Craft at the system level means knowing which improvements actually matter. Colin Breck describes how attention thresholds, discrete capacity increments, and pipeline backpressure make even order-of-magnitude speedups irrelevant in practice. Arthur Pastel shows the flip side: when the bottleneck is real, systematic optimization — replacing float arithmetic with integer accumulators and costly division with reciprocal multiplication — yields a 5.9x speedup. Both pieces together illustrate the judgment call at the center of craft: knowing when to optimize and when not to bother.

Tooling fluency is part of craft too. Christian Hofstede-Kuhn catalogs Readline bindings, history search, and script safety flags that reduce friction at the shell. Ally Piechowski demonstrates how five git log commands can map codebase risk before reading a single file. Ben Gesoff offers a Jujutsu workflow for reviewing large changes that trades cognitive overhead for progress persisted in version control.

Craft includes knowing what to trust. lab174 traces YAML’s Norway problem — a type-coercion bug where NO parses as false — through spec versions and shows that popular libraries still exhibit the issue a decade after the fix landed, a reminder that specification correctness and implementation reality diverge. Anton Zaides distills production-incident lessons into rules like rolling back before debugging and treating every external dependency as a future outage.
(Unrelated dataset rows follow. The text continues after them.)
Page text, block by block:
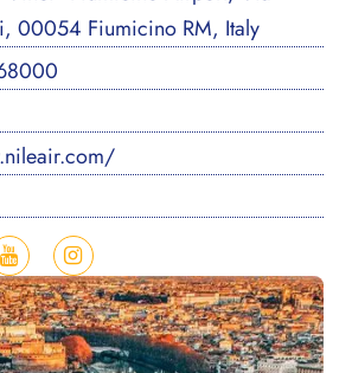
00054 Fiumicino RM, Italy
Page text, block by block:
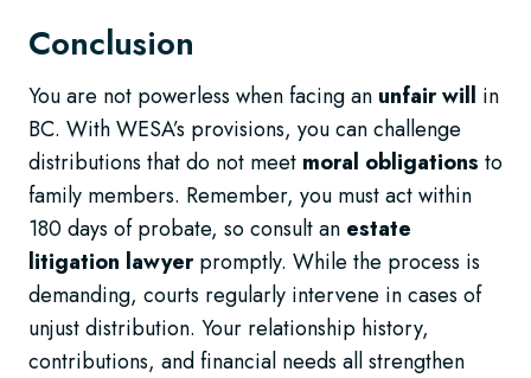
Conclusion
You are not powerless when facing an unfair will in
BC. With WESA’s provisions, you can challenge
distributions that do not meet moral obligations to
family members. Remember, you must act within
180 days of probate, so consult an estate
litigation lawyerpromptly. While the process is
demanding, courts regularly intervene in cases of
unjust distribution. Your relationship history,
contributions, and financial needs all strengthen
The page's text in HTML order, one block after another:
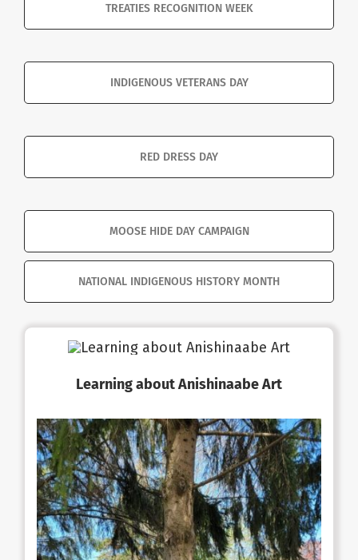
TREATIES RECOGNITION WEEK
INDIGENOUS VETERANS DAY
RED DRESS DAY
MOOSE HIDE DAY CAMPAIGN
NATIONAL INDIGENOUS HISTORY MONTH
Learning about Anishinaabe Art
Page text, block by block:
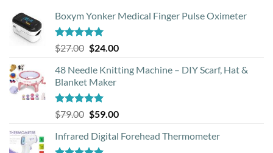
Boxym Yonker Medical Finger Pulse Oximeter
Rated5.00
out of 5
$27.00 Original
was:
$27.00.
$24.00Current
is:
48 Needle Knitting Machine – DIY Scarf, Hat &
Blanket Maker
Rated5.00
out of 5
$79.00 Original
was:
$59.00Current
is:
Infrared Digital Forehead Thermometer
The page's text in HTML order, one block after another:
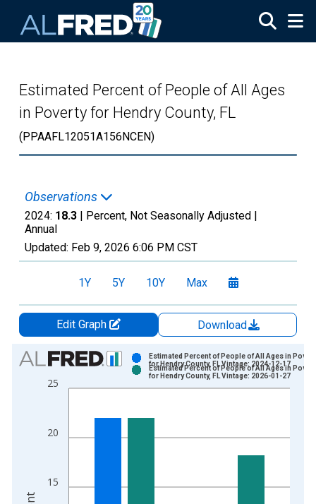
Estimated Percent of People of All Ages
in Poverty for Hendry County, FL
(PPAAFL12051A156NCEN)
Observations
2024: 18.3 | Percent, Not Seasonally Adjusted |
Annual
Updated: Feb 9, 2026 6:06 PM CST
1Y 5Y 10Y Max
Edit Graph
Download
Chart
Bar chart with 2 data series.
View as data table, Chart
The chart has 2 Y axes displaying Percent and yAxisRight.
15
20
25
Estimated Percent of People of All Ages in
for Hendry County, FL Vintage: 2024-12-17
Estimated Percent of People of All Ages in
for Hendry County, FL Vintage: 2026-01-27
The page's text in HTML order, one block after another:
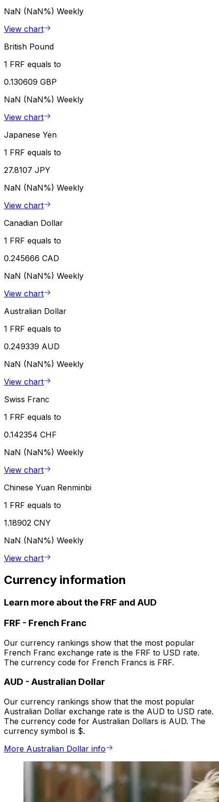
NaN (NaN%) Weekly
View chart
British Pound
1 FRF equals to
0.130609 GBP
NaN (NaN%) Weekly
View chart
Japanese Yen
1 FRF equals to
27.8107 JPY
NaN (NaN%) Weekly
View chart
Canadian Dollar
1 FRF equals to
0.245666 CAD
NaN (NaN%) Weekly
View chart
Australian Dollar
1 FRF equals to
0.249339 AUD
NaN (NaN%) Weekly
View chart
Swiss Franc
1 FRF equals to
0.142354 CHF
NaN (NaN%) Weekly
View chart
Chinese Yuan Renminbi
1 FRF equals to
1.18902 CNY
NaN (NaN%) Weekly
View chart
Currency information
Learn more about the FRF and AUD
FRF - French Franc
Our currency rankings show that the most popular
French Franc exchange rate is the FRF to USD rate.
The currency code for French Francs is FRF.
AUD - Australian Dollar
Our currency rankings show that the most popular
Australian Dollar exchange rate is the AUD to USD rate.
The currency code for Australian Dollars is AUD. The
currency symbol is $.
More Australian Dollar info
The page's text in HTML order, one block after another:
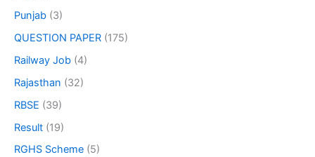
Punjab (3)
QUESTION PAPER (175)
Railway Job (4)
Rajasthan (32)
RBSE (39)
Result (19)
RGHS Scheme (5)
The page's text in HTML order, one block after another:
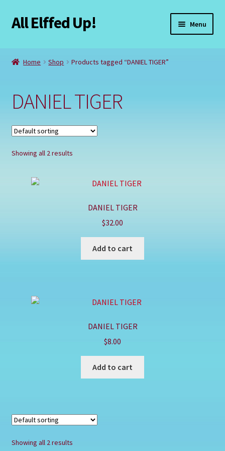
Skip
to
Skip
to
All Elffed Up! Menu
Checkout
Contact Us
My Account
Refund and Returns Policy
Home Shop Products tagged “DANIEL TIGER”
DANIEL TIGER
Showing all 2 results
DANIEL TIGER
$32.00
Add to cart
DANIEL TIGER
$8.00
Add to cart
Showing all 2 results
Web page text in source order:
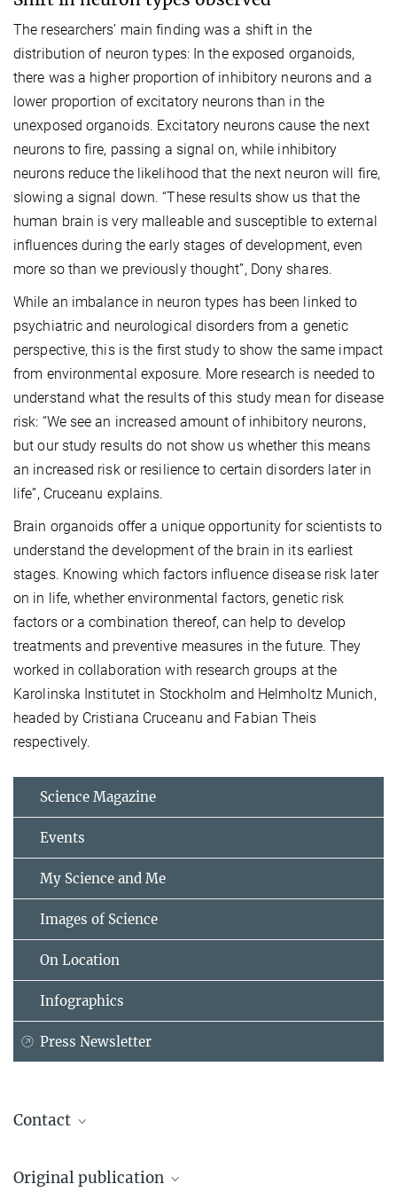
The researchers’ main finding was a shift in the
distribution of neuron types: In the exposed organoids,
there was a higher proportion of inhibitory neurons and a
lower proportion of excitatory neurons than in the
unexposed organoids. Excitatory neurons cause the next
neurons to fire, passing a signal on, while inhibitory
neurons reduce the likelihood that the next neuron will fire,
slowing a signal down. “These results show us that the
human brain is very malleable and susceptible to external
influences during the early stages of development, even
more so than we previously thought”, Dony shares.
While an imbalance in neuron types has been linked to
psychiatric and neurological disorders from a genetic
perspective, this is the first study to show the same impact
from environmental exposure. More research is needed to
understand what the results of this study mean for disease
risk: “We see an increased amount of inhibitory neurons,
but our study results do not show us whether this means
an increased risk or resilience to certain disorders later in
life”, Cruceanu explains.
Brain organoids offer a unique opportunity for scientists to
understand the development of the brain in its earliest
stages. Knowing which factors influence disease risk later
on in life, whether environmental factors, genetic risk
factors or a combination thereof, can help to develop
treatments and preventive measures in the future. They
worked in collaboration with research groups at the
Karolinska Institutet in Stockholm and Helmholtz Munich,
headed by Cristiana Cruceanu and Fabian Theis
respectively.
Science Magazine
Events
My Science and Me
Images of Science
On Location
Infographics
Press Newsletter
Contact
Director
Original publication

Finally, craft extends to how engineers transmit and communicate what they know. cekrem draws on Polanyi’s philosophy of tacit knowledge to argue that the most valuable engineering expertise — pattern recognition, design intuition, unwritten conventions — is structurally inaccessible to AI tools and can only be passed on through apprenticeship. Tuhin Nair identifies a parallel gap in communication: senior developers frame problems as complexity management while the rest of the organization thinks in terms of uncertainty reduction, and bridging that gap is itself a craft skill. Fagner Brack makes the point from the hiring side: algorithm interviews test a narrow, trainable skill that weakly correlates with production performance, where real craft means reading tradeoffs and shipping incrementally against messy, unbounded inputs.